[[ Entries shown open ]]

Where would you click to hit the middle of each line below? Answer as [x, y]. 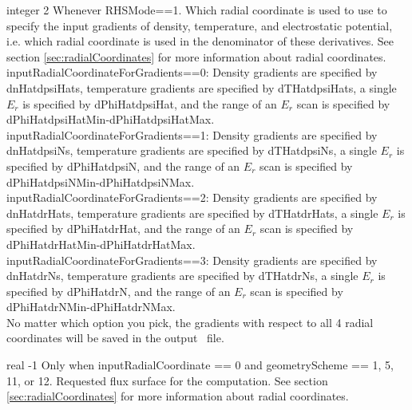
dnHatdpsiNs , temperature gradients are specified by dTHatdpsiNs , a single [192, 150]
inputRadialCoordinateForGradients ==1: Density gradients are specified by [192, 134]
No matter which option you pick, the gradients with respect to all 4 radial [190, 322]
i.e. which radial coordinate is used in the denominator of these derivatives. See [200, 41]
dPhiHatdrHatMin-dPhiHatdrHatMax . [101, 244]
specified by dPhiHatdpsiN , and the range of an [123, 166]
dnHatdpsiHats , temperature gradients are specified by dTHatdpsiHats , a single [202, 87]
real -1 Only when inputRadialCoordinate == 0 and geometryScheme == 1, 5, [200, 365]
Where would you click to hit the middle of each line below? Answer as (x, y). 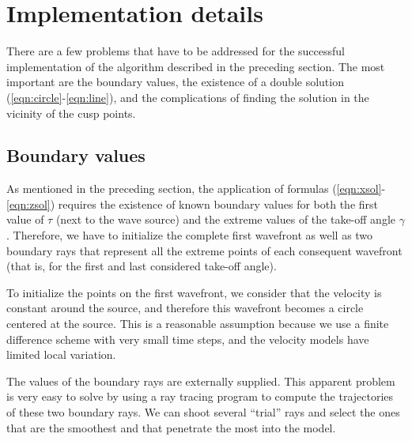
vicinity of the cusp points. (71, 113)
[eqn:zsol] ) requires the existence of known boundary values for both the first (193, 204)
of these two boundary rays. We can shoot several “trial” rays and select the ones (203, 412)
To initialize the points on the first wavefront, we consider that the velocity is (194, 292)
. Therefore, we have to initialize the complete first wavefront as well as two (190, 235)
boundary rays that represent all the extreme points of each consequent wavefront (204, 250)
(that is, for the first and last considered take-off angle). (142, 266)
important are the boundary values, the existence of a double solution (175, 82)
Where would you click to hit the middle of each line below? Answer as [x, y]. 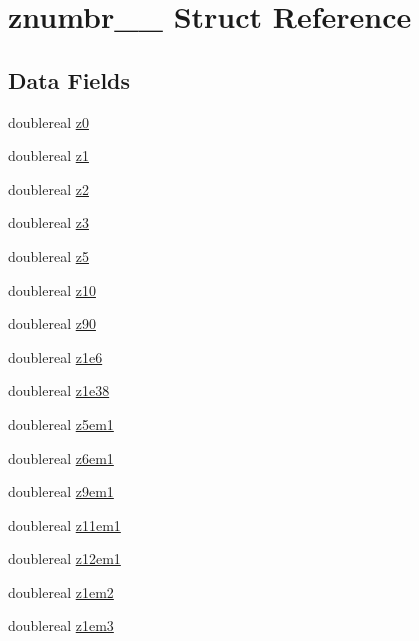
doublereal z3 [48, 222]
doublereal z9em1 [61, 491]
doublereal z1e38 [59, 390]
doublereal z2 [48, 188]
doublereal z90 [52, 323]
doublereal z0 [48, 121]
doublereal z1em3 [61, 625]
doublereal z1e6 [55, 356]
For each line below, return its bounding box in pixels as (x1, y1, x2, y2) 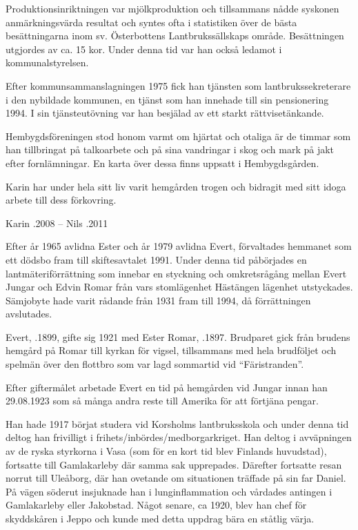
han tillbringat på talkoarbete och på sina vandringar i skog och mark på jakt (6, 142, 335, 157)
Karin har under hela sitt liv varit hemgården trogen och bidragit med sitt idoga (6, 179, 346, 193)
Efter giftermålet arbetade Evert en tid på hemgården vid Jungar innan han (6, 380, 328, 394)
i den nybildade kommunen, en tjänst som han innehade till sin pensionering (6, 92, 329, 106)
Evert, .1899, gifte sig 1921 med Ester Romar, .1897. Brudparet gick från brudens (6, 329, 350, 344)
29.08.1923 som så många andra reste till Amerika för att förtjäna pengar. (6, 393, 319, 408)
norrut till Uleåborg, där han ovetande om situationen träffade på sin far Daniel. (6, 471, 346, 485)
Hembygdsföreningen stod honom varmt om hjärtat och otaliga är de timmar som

[[ Entries shown closed ]]

What is needed: Reproduce each line above exactly, but not a single picture.

Reply to the exercise:
Where would you click to hit the middle of each line below? Answer as [x, y]. 
dnHatdpsiNs , temperature gradients are specified by dTHatdpsiNs , a single [192, 150]
inputRadialCoordinateForGradients ==1: Density gradients are specified by [192, 134]
No matter which option you pick, the gradients with respect to all 4 radial [190, 322]
i.e. which radial coordinate is used in the denominator of these derivatives. See [200, 41]
dPhiHatdrHatMin-dPhiHatdrHatMax . [101, 244]
specified by dPhiHatdpsiN , and the range of an [123, 166]
dnHatdpsiHats , temperature gradients are specified by dTHatdpsiHats , a single [202, 87]
real -1 Only when inputRadialCoordinate == 0 and geometryScheme == 1, 5, [200, 365]
Where would you click to hit the middle of each line below? Answer as (x, y). 
vicinity of the cusp points. (71, 113)
[eqn:zsol] ) requires the existence of known boundary values for both the first (193, 204)
of these two boundary rays. We can shoot several “trial” rays and select the ones (203, 412)
To initialize the points on the first wavefront, we consider that the velocity is (194, 292)
. Therefore, we have to initialize the complete first wavefront as well as two (190, 235)
boundary rays that represent all the extreme points of each consequent wavefront (204, 250)
(that is, for the first and last considered take-off angle). (142, 266)
important are the boundary values, the existence of a double solution (175, 82)
Where would you click to hit the middle of each line below? Answer as [x, y]. 
doublereal z3 [48, 222]
doublereal z9em1 [61, 491]
doublereal z1e38 [59, 390]
doublereal z2 [48, 188]
doublereal z90 [52, 323]
doublereal z0 [48, 121]
doublereal z1em3 [61, 625]
doublereal z1e6 [55, 356]
For each line below, return its bounding box in pixels as (x1, y1, x2, y2) 
han tillbringat på talkoarbete och på sina vandringar i skog och mark på jakt (6, 142, 335, 157)
Karin har under hela sitt liv varit hemgården trogen och bidragit med sitt idoga (6, 179, 346, 193)
Efter giftermålet arbetade Evert en tid på hemgården vid Jungar innan han (6, 380, 328, 394)
i den nybildade kommunen, en tjänst som han innehade till sin pensionering (6, 92, 329, 106)
Evert, .1899, gifte sig 1921 med Ester Romar, .1897. Brudparet gick från brudens (6, 329, 350, 344)
29.08.1923 som så många andra reste till Amerika för att förtjäna pengar. (6, 393, 319, 408)
norrut till Uleåborg, där han ovetande om situationen träffade på sin far Daniel. (6, 471, 346, 485)
Hembygdsföreningen stod honom varmt om hjärtat och otaliga är de timmar som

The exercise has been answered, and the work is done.